# Best strings for a Baby Taylor ~ and 'baby' fingers



## ThePass (Aug 10, 2007)

Bought my daughter a baby Taylor last year. She took to it well, but complained the strings hurt when she tried to fret notes. She put it down (I'll never force lessons on my kids) but has again asked me to show her a few things.

First thing I'm gonna do is change the strings. Bought it used and not sure what gauge is on it now, but I'm gonna need to go lighter here for her 9 year old digits I guess.......I'm guessing 9's? Would 8's even be a better choice? 

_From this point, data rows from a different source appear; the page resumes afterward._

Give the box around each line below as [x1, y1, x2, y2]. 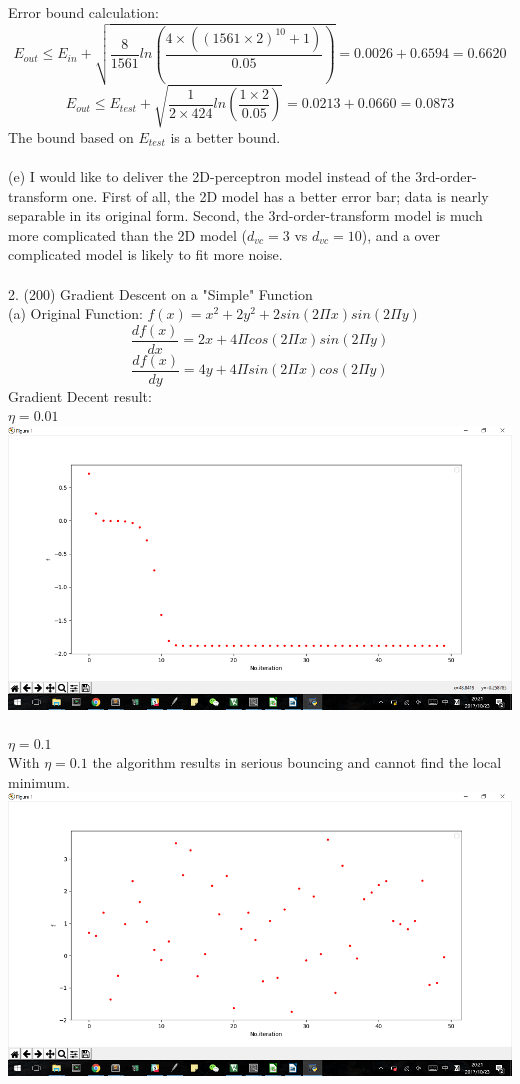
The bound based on [8, 126, 134, 147]
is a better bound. [170, 126, 281, 147]
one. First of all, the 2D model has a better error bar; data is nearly [72, 185, 489, 206]
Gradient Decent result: [8, 385, 152, 406]
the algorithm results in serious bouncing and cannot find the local [92, 752, 502, 773]
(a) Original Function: [8, 303, 143, 324]
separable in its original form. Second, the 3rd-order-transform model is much [8, 205, 483, 226]
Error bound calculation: [8, 2, 159, 22]
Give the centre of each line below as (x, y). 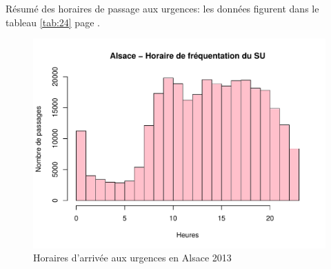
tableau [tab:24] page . (53, 22)
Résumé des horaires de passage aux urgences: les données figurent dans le (162, 8)
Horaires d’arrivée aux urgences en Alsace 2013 (132, 258)
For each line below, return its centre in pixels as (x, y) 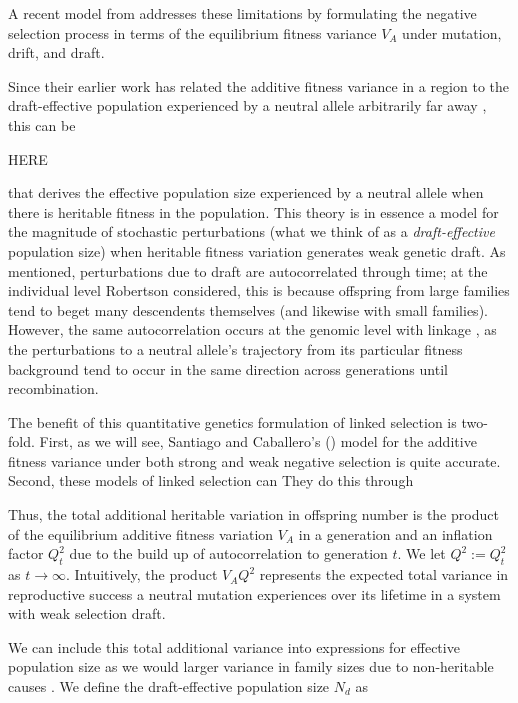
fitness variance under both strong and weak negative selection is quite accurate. (254, 460)
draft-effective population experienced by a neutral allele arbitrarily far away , (247, 105)
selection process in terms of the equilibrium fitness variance (192, 32)
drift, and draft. (56, 52)
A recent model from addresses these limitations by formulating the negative (242, 13)
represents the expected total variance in (384, 574)
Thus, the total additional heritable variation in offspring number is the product (253, 514)
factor (26, 553)
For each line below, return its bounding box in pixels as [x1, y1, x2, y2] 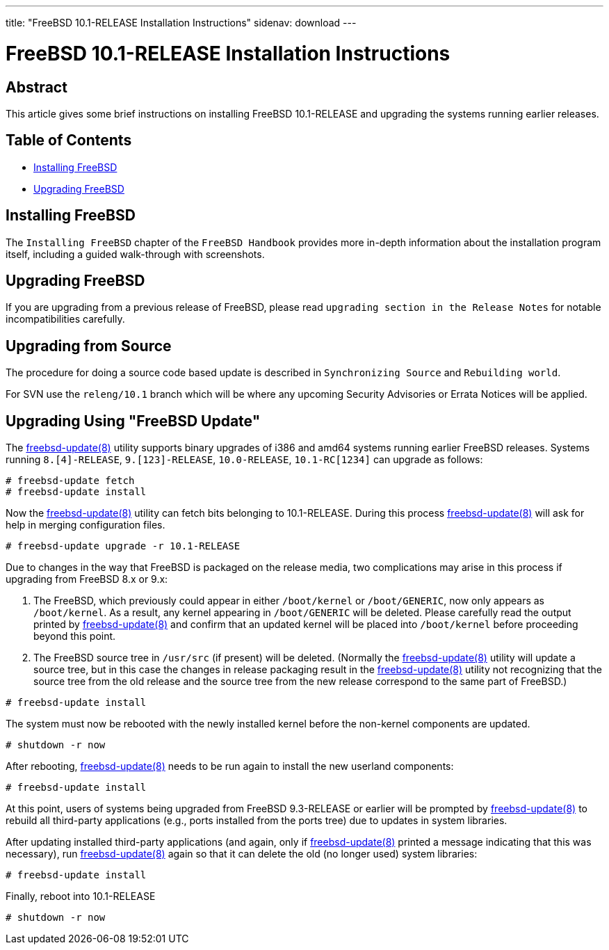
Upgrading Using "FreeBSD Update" [6, 412, 261, 430]
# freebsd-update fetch [6, 475, 135, 487]
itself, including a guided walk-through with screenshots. [6, 248, 265, 260]
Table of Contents [6, 131, 132, 150]
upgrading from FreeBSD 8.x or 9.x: [6, 573, 168, 586]
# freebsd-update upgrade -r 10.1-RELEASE [6, 540, 241, 552]
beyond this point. [33, 630, 116, 643]
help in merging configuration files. [6, 519, 165, 531]
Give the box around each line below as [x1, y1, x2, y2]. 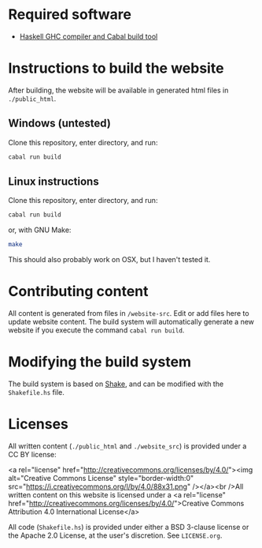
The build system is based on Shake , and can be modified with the [8, 379, 224, 388]
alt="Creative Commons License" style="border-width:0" [8, 473, 194, 482]
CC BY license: [8, 449, 57, 459]
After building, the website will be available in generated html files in [8, 85, 229, 95]
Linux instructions [8, 175, 100, 188]
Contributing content [8, 283, 149, 301]
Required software [8, 6, 132, 24]
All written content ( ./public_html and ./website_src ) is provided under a [8, 441, 247, 451]
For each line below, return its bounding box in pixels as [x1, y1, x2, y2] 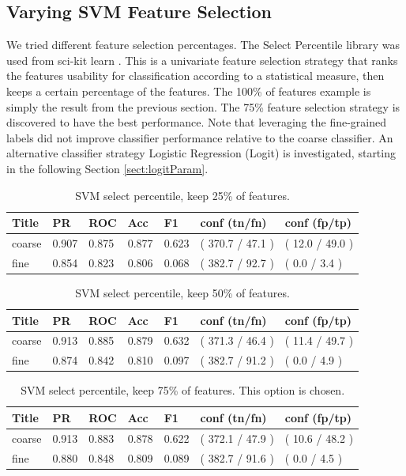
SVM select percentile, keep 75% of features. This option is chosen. [21, 382, 345, 399]
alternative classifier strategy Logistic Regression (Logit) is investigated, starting [6, 145, 396, 161]
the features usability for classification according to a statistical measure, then [6, 67, 385, 84]
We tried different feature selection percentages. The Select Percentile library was [6, 36, 400, 53]
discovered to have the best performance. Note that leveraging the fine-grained [6, 114, 386, 130]
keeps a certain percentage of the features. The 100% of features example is [6, 82, 371, 99]
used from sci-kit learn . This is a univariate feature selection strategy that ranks [6, 51, 398, 68]
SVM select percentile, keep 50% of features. [75, 284, 290, 300]
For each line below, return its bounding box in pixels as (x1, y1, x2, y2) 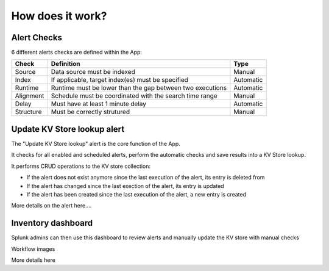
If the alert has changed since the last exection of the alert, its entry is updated (26, 182, 225, 189)
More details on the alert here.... (11, 202, 92, 209)
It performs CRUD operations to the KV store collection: (11, 162, 150, 170)
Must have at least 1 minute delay (51, 99, 146, 108)
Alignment (15, 92, 44, 100)
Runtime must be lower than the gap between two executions (51, 84, 227, 92)
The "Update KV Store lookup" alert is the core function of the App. (11, 140, 181, 147)
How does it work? (11, 9, 107, 23)
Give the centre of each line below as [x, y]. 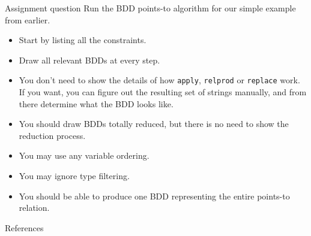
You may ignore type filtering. [74, 176]
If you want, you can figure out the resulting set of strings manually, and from [163, 92]
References [24, 227]
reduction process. [52, 135]
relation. [34, 208]
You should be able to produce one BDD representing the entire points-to [154, 196]
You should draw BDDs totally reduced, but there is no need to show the [154, 124]
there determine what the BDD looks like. [96, 103]
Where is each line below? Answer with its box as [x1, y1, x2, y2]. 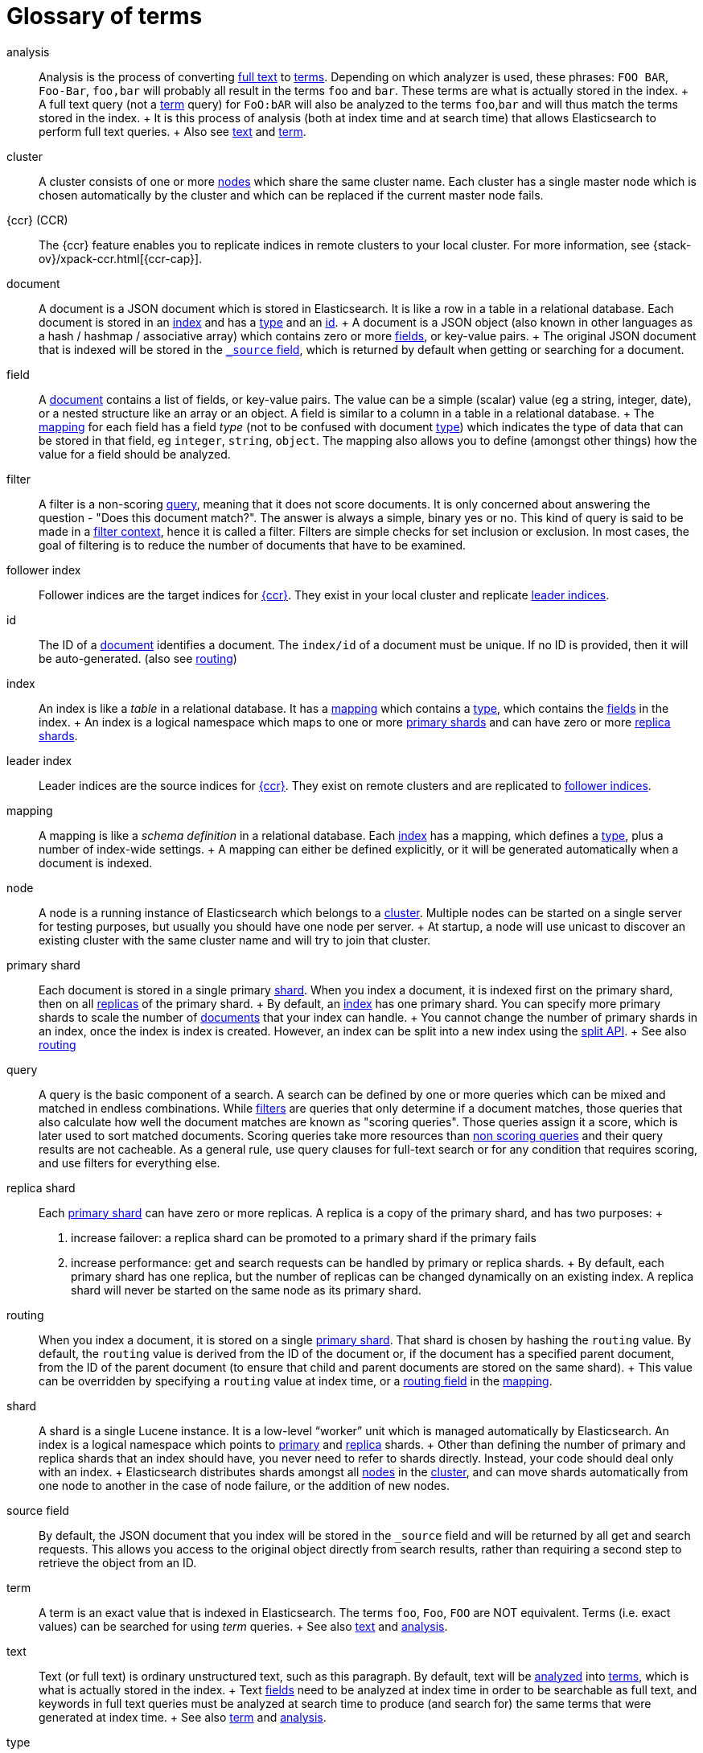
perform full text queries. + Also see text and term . [39, 124, 306, 138]
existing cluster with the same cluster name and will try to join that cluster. [39, 932, 431, 947]
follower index [6, 562, 81, 577]
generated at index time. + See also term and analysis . [39, 1710, 327, 1724]
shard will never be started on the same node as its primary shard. [71, 1282, 421, 1297]
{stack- [652, 237, 692, 252]
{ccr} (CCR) [6, 212, 68, 227]
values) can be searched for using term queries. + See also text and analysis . [39, 1619, 448, 1633]
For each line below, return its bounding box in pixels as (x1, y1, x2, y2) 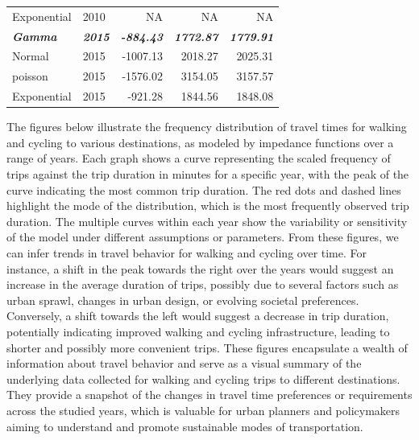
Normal (12, 47, 49, 64)
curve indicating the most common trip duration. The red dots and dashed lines (6, 181, 401, 198)
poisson (12, 68, 48, 84)
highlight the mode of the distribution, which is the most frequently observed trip (6, 197, 409, 214)
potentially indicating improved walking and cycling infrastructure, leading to (6, 323, 390, 339)
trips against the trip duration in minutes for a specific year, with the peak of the (6, 166, 409, 182)
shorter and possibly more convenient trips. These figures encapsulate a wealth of (6, 339, 408, 356)
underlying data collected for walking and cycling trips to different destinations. (6, 370, 400, 387)

I'm gonna assume the strings are still stock, so gonna do some research to see what gauge it would have came with, just for curiosity's sake.


----------



## vadsy (Dec 2, 2010)

I'd try a set of light or extra light Elixirs, I'm not sure the difference between nanoweb and polyweb but the coating might help her until she develops a callus. The strings just seem to last longer with that extra layer of protection as well.


----------



## cbg1 (Mar 27, 2012)

if you go too light with a short scale the tone may be a bit weak.
before changing strings you may want to try tuning the guitar down a 1/2 step or a step and see if the reduced tension makes things easier.
i'm assuming that the action, relief. and nut height are all good. 

good luck


----------



## bagpipe (Sep 19, 2006)

I agree and would go with Elixers and the lightest gauge you can find. I think the main concern at the moment is doing whatever you can to encourage her to play.


----------



## Ship of fools (Nov 17, 2007)

Not sure they actually make strings in that light guage ( 8-9 ) and as you very well know sore fingers are part of the beginning of learning to play. She has no callous build up yet so the tips are going to be sore until the fingers first get use to being pressed against the strings and the build up starts to happen. I believe that Babys first were strung with 11's so you can go down to extra lights ( 10's ) I have Dean Markely 10-48's on one of my dreads and possibly you might think about having it looked over and see if it might need to be set up for her.
ship


----------



## kat_ (Jan 11, 2007)

I teach kids as young as 5 so I deal with this a lot. If you go too light on a short guitar you won't be able to tune the 6th string to an E. It'll just flop around loose and not make a note. Kids starting out usually don't play on that string right away so you might decide that's worth it, but be aware of it. 
If the guitar was anything other than a Taylor my first thought would be to make sure the nut slots are filed low enough. I'm sure a Taylor will be fine there but it doesn't hurt to take a look and see if you can get an extra mm there.
Mostly though, kids just need to know that it's normal for the fingertips to be tender and it will go away if they keep working on it. In one of the most common conversations I have in a first or second lesson the kid says it hurts, I ask if it hurts too much, and the kid says no. I also tell them that if they play every single day for 10 days they'll get tougher and not hurt anymore. The 10 days is a bit of an arbitrary number but it works, and it gets kids in the habit of playing every day right from the start. It also lets them know that it won't always hurt and it makes them feel like they're in control.


----------



## FrankyNoTone (Feb 27, 2012)

My daughter first started playing with 11's (or maybe it was 12's) on a vintage style strat when she was 9. That was tough for six months  Then I put 9's on and she was fine. For acoustics, I have no idea, but I'm glad this topic was raised as I was looking at the small Taylor's for her.


----------



## ThePass (Aug 10, 2007)

Thanks for the replys guys.

According to Taylor's website, the Baby's were stock-strung with Exlirs 11's. I think I may bring that down to at least a 10 (as it turns out I can't see any 8 or 9's.....but I don't want them to be too lough, heeding Kat's advice).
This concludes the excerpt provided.